Using the stand-alone executable:

  • Conduct RGF training for regression tasks and binary classification tasks.
  • Apply trained models to new data.

It is possible to call RGF functions from your code, but documentation for this purpose is not included in this guide.

This guide is organized as follows. Section 2 quickly goes through the functionality. Data formats are described in Section 3. Section 4 explains all the parameters.

2 Get started: A quick tour of functionality

The first thing to do is to download the package (, extract the content, and create the executable, if it's needed). Please follow the instructions in the README file.

The top directory of the downloaded content is rgf and this software package is located into RGF subfolder. Make sure that the executable rgf (or rgf.exe on Windows) is at rgf/RGF/bin. To go through the examples in this section, always set the current directory to rgf/RGF/examples because the resource files configured for using sample toy data assume that the current directory is rgf/RGF/examples. For the same reason, the path expressions in this section should be understood to be relative to rgf/RGF/examples unless it begins with rgf.

2.1 Get started: train – training

To get started, set the current directory to rgf/RGF/examples and enter in the command line:

perl  call_exe.pl  ../bin/rgf  train  sample/train

If successful, the last several lines of the screen should look like:

Generated 5 model file(s):
output/sample.model-01
output/sample.model-02
output/sample.model-03
output/sample.model-04
output/sample.model-05

Sat Dec 10 12:17:39 2011: Done ...
elapsed: 0.115

What happened is: the Perl script call_exe.pl read parameters in the configuration file sample/train.inp and passed them to the executable ../bin/rgf along with the action to take (train); as a result, training was conducted and five models were saved to files. Here is the part of the configuration file sample/train.inp that call_exe.pl was given:

#### sample input to "train" ####
train_x_fn=sample/train.data.x   # Training data points
train_y_fn=sample/train.data.y   # Training targets
model_fn_prefix=output/sample.model
reg_L2=1                         # Regularization parameter
algorithm=RGF                    # RGF with L2 regularization with leaf-only models
loss=LS                          # Square loss
test_interval=100                # Save models every time 100 leaves are added
max_leaf_forest=500              # Stop training when #leaf reaches 500
Verbose                          # Display info during training

It essentially says: conduct training with the training data points in sample/train.data.x and the training targets in sample/train.data.y and save the trained models to the files.

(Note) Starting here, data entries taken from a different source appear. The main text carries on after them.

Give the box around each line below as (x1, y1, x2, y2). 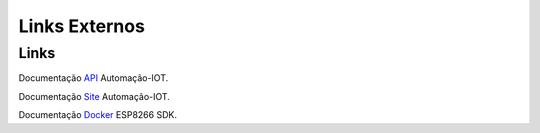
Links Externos (18, 15, 145, 37)
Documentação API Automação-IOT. (18, 72, 169, 84)
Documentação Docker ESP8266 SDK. (18, 109, 177, 121)
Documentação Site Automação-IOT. (18, 90, 170, 102)
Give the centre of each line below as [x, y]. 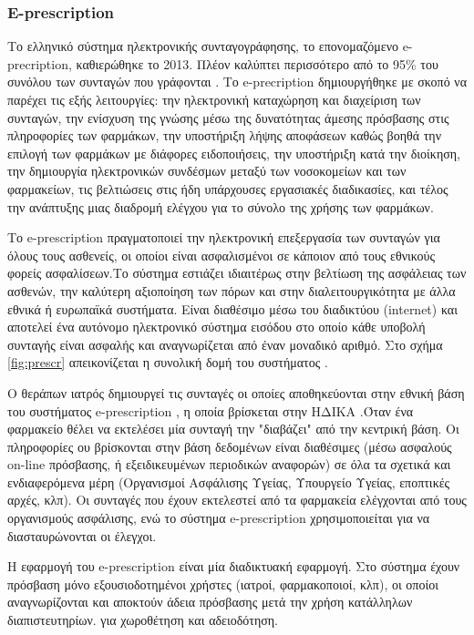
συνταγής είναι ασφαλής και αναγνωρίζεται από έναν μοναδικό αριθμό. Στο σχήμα [225, 344]
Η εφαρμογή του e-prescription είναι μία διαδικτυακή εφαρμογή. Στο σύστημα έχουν [234, 566]
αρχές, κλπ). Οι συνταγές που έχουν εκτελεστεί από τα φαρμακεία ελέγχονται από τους [237, 500]
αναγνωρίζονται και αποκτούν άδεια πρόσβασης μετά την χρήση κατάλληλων [210, 602]
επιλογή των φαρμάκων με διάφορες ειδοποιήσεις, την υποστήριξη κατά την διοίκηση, [234, 153]
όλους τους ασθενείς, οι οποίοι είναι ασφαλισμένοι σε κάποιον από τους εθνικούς [221, 255]
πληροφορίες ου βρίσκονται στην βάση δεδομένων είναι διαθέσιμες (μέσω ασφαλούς [230, 446]
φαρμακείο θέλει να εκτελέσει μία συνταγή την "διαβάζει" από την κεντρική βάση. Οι [233, 429]
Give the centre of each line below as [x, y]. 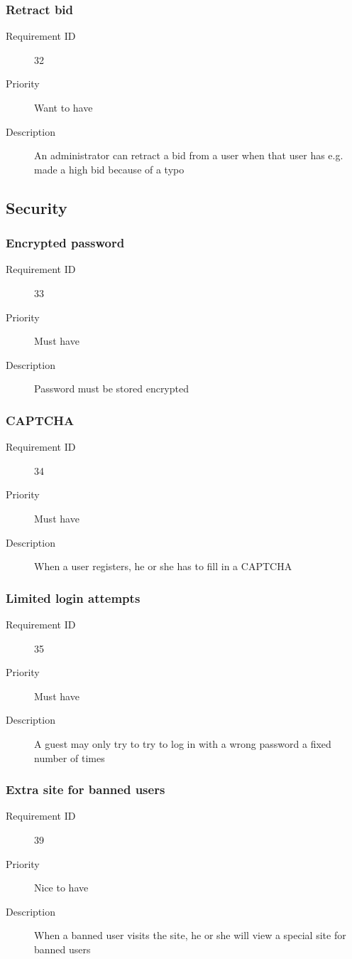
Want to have [64, 107]
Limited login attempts [73, 598]
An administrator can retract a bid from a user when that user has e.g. [189, 155]
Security [37, 207]
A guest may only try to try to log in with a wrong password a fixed [183, 743]
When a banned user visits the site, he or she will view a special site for [190, 935]
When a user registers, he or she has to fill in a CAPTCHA [163, 566]
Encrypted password [65, 243]
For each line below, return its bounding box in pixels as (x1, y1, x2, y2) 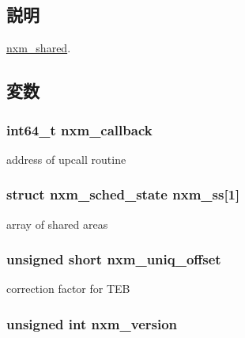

Any texts from # to the end of line are comments. The line model_fn_prefix... indicates that the system should generate model path names using the string output/sample.model as a prefix and attaching sequential numbers -01, -02, ... to it. It also says: training should proceed until the number of leaf nodes in the forest reaches 500 (max_leaf_forest=500); and every time another 100 leaf nodes are added to the forest, the system should simulate the end of training and save the model for later testing (test_interval=100). As a result, you should obtain five models each of which contains approximately 100, 200, 300, 400, or 500 leaf nodes. We delay explanation of other parameters until Section 4 where complete lists of parameters are given. The format of training data files is described in Section 3.1.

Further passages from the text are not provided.